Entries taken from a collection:
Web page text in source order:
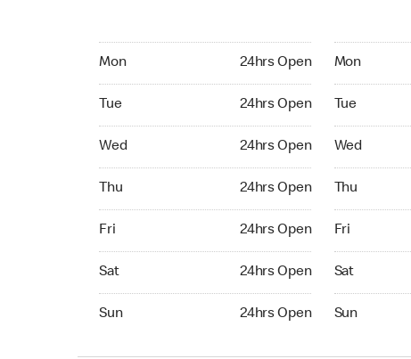
Mon 24hrs Open
Tue 24hrs Open
Wed 24hrs Open
Thu 24hrs Open
Fri 24hrs Open
Sat 24hrs Open
Sun 24hrs Open
Mon
Tue
Wed
Thu
Fri
Sat
Sun
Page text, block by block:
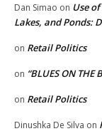
Dan Simao on Use
Lakes, and Ponds:
on Retail Politics
on “BLUES ON THE
on Retail Politics
Dinushka De Silva on
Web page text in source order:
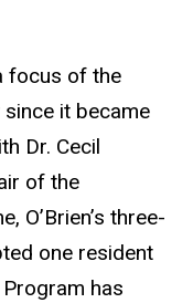
focus of the
it became
Dr. Cecil
of the
O’Brien’s three-
one resident
has
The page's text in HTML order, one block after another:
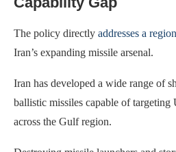
The policy directly addresses a
Iran’s expanding missile arsenal.
Iran has developed a wide range of
ballistic missiles capable of targeting
across the Gulf region.
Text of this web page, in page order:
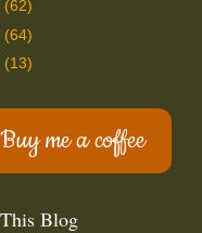
(62)
(64)
(13)
Buy me a coffee
Blog
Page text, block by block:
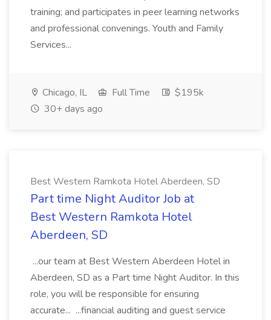
training; and participates in peer learning networks
and professional convenings. Youth and Family
Services...
Chicago, IL Full Time
$195k
30+ days ago
Best Western Ramkota Hotel Aberdeen, SD
Part time Night Auditor Job at
Best Western Ramkota Hotel
Aberdeen, SD
...our team at Best Western Aberdeen Hotel in
Aberdeen, SD as a Part time Night Auditor. In this
role, you will be responsible for ensuring
accurate... ...financial auditing and guest service
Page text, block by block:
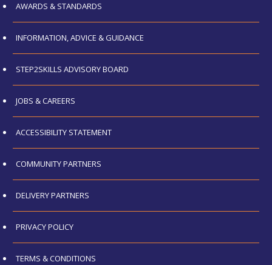
AWARDS & STANDARDS
INFORMATION, ADVICE & GUIDANCE
STEP2SKILLS ADVISORY BOARD
JOBS & CAREERS
ACCESSIBILITY STATEMENT
COMMUNITY PARTNERS
DELIVERY PARTNERS
PRIVACY POLICY
TERMS & CONDITIONS
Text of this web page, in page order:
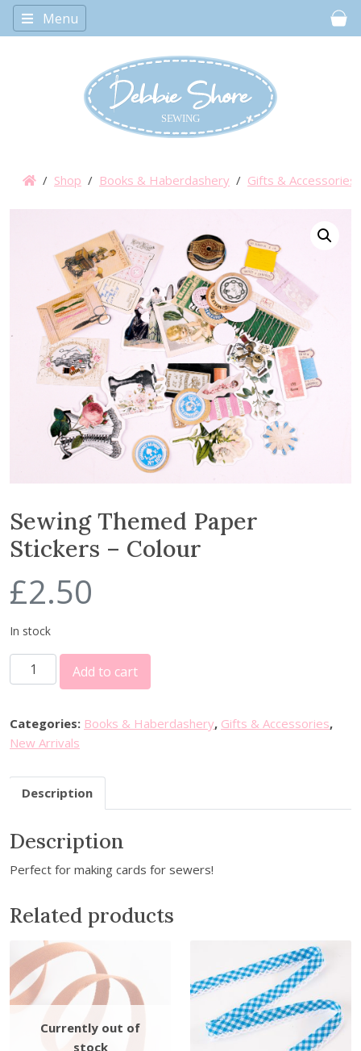
Menu
/ Shop / Books & Haberdashery / Gifts & Accessories
Sewing Themed Paper
Stickers – Colour
£2.50
In stock
e
i
n
T
m
d
a
r
S
Add to cart
Categories: Books & Haberdashery, Gifts & Accessories,
New Arrivals
Description
Description
Perfect for making cards for sewers!
Related products

Problem statement:
Set every entry down again exactly as written, and omit the images.

Finished task:
Web page text in source order:
Mon 24hrs Open
Tue 24hrs Open
Wed 24hrs Open
Thu 24hrs Open
Fri 24hrs Open
Sat 24hrs Open
Sun 24hrs Open
Mon
Tue
Wed
Thu
Fri
Sat
Sun
Page text, block by block:
Dan Simao on Use
Lakes, and Ponds:
on Retail Politics
on “BLUES ON THE
on Retail Politics
Dinushka De Silva on
Web page text in source order:
focus of the
it became
Dr. Cecil
of the
O’Brien’s three-
one resident
has
The page's text in HTML order, one block after another:
The policy directly addresses a
Iran’s expanding missile arsenal.
Iran has developed a wide range of
ballistic missiles capable of targeting
across the Gulf region.
Text of this web page, in page order:
(62)
(64)
(13)
Buy me a coffee
Blog
Page text, block by block:
training; and participates in peer learning networks
and professional convenings. Youth and Family
Services...
Chicago, IL Full Time
$195k
30+ days ago
Best Western Ramkota Hotel Aberdeen, SD
Part time Night Auditor Job at
Best Western Ramkota Hotel
Aberdeen, SD
...our team at Best Western Aberdeen Hotel in
Aberdeen, SD as a Part time Night Auditor. In this
role, you will be responsible for ensuring
accurate... ...financial auditing and guest service
Page text, block by block:
AWARDS & STANDARDS
INFORMATION, ADVICE & GUIDANCE
STEP2SKILLS ADVISORY BOARD
JOBS & CAREERS
ACCESSIBILITY STATEMENT
COMMUNITY PARTNERS
DELIVERY PARTNERS
PRIVACY POLICY
TERMS & CONDITIONS
Text of this web page, in page order:
Menu
/ Shop / Books & Haberdashery / Gifts & Accessories
Sewing Themed Paper
Stickers – Colour
£2.50
In stock
e
i
n
T
m
d
a
r
S
Add to cart
Categories: Books & Haberdashery, Gifts & Accessories,
New Arrivals
Description
Description
Perfect for making cards for sewers!
Related products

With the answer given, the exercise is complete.